"Le faon" - Magda Szabó

Un intérêt tardif.

Après la lecture de "La porte", retrouver Magda Szabó était une évidence...

Eszter est comédienne. "Le faon" est le long monologue intérieur qu'elle déroule, le temps de regagner son domicile depuis la maison d'une amie chez qui elle a passé la nuit, à l'attention de celui que l'on devine être son amant.

On comprend rapidement qu'à l'instar d'Emerence, l'atypique héroïne de "La porte", Eszter est un personnage peu banal... Elle se dépeint elle-même comme égoïste, peu aimable. Elle prétend aussi se sentir "floue", insignifiante, comme si elle n'avait pas de personnalité propre. Elle en déduit que c'est ce qui lui confère le talent troublant avec lequel elle imite les autres, et habite littéralement les personnages qu'elle joue, sur scène ou dans la vie. Elle dévide son monologue avec une totale sincérité, n'édulcore ni ses pensées ni ses sentiments, se montrant parfois cruelle, ou terriblement cynique.

Le récit avance de manière parcellaire, sans logique chronologique, ni même thématique, mais au fil des errements de sa pensée, des associations d'idées, le détail d'un souvenir en appelant un autre avec lequel il n'a a priori aucun lien...
C'est avec parcimonie que nous sont livrés les éléments constitutifs de la cohérence du récit, les allers-retours entre passé et présent nous éclairant peu à peu sur son enfance comme sur sa vie de jeune adulte. On découvre ainsi les circonstances qui ont fait d'elle cette femme sèche, dure avec les autres et sans complaisance envers elle-même.

Fille de parents qu'elle admirait profondément, formant un couple si aimant qu'elle n'a jamais trouvé sa place à leurs côtés, son enfance a été marquée par la pauvreté.
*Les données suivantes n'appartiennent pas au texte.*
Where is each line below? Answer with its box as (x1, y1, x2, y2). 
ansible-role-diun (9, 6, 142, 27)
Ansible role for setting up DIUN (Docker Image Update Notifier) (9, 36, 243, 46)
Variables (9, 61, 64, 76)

Son père, avocat retiré de la vie professionnelle par principe, passait ses journées à entretenir ses plantes et à refuser de plaider les causes perdues des rares clients qui venaient le solliciter. Sa mère, belle femme à l'élégance naturelle, issue d'une famille d'aristocrates ne lui ayant jamais pardonné son mariage avec un raté, donnait des leçons de piano aux jeunes filles de leur quartier, source d'un revenu insuffisant à faire vivre la famille.

Par l'intermédiaire d'anecdotes riches en détails significatifs, elle évoque cette misère, et le quotidien dans le quartier de la Digue, où Eszter, débrouillarde, laborieuse, robuste, gérait l'intendance de la maison, le ménage, dispensait des cours à ses camarades de classe, les faisant échouer si besoin pour qu'elles continuent à avoir besoin d'elle... car très vite, la jeune fille a su faire preuve de malignité et d'inventivité dès qu'il était question de gagner quelque sou. Adulte, et à peu près à l'abri du besoin, elle en gardera une avarice quasi maladive...
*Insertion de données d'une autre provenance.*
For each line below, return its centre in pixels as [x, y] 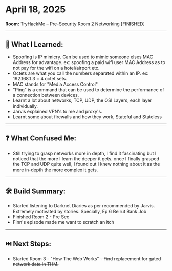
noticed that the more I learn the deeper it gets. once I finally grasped [86, 159]
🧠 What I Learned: [34, 45]
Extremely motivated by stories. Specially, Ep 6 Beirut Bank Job [80, 212]
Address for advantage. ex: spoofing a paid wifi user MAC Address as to [89, 62]
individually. [25, 106]
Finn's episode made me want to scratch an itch [63, 222]
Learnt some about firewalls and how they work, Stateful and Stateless [87, 117]
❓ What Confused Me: [41, 139]
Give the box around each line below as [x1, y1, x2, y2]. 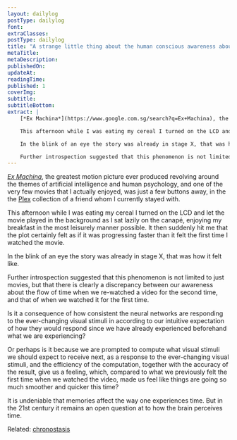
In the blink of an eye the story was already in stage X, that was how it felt [7, 252, 222, 260]
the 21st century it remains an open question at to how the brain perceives [7, 404, 223, 413]
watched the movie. [7, 239, 65, 247]
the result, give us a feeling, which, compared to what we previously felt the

Mais ce qui nourrit véritablement son récit, c'est la relation qui la liait à Angela, dont elle fit la connaissance à l'école, et pour laquelle elle éprouva instantanément une haine proportionnelle à la jalousie que suscitait tous les bienfaits dont jouissait sa camarade, qui possédait tout ce dont Eszter manquait cruellement. Belle, riche, adorée par ses proches, d'une gentillesse et d'une fragilité désarmante, Angela, à l'inverse, recherchait avidement sa compagnie, sans doute attirée par la force et l'assurance de cette adolescente qui n'avait besoin de personne.

"Le faon" est un texte âpre, éprouvant. On a du mal à s'attacher à cette héroïne que ses frustrations ont imprégné d'une aigreur et d'un sens de la dérision souvent cruel. Est-elle aussi détestable, aussi cynique qu'elle le laisse paraître, ou bien ne s'agit-il que d'une carapace, visant à se protéger de tout sentimentalisme et donc de toute faiblesse ? Estzer semble vivre avec la hantise d'être prise en défaut, ou que l'on profite d'elle. Comme si le bonheur était une épreuve, elle se montre bien plus à l'aise avec le malheur, qu'elle absorbe avec un étrange détachement.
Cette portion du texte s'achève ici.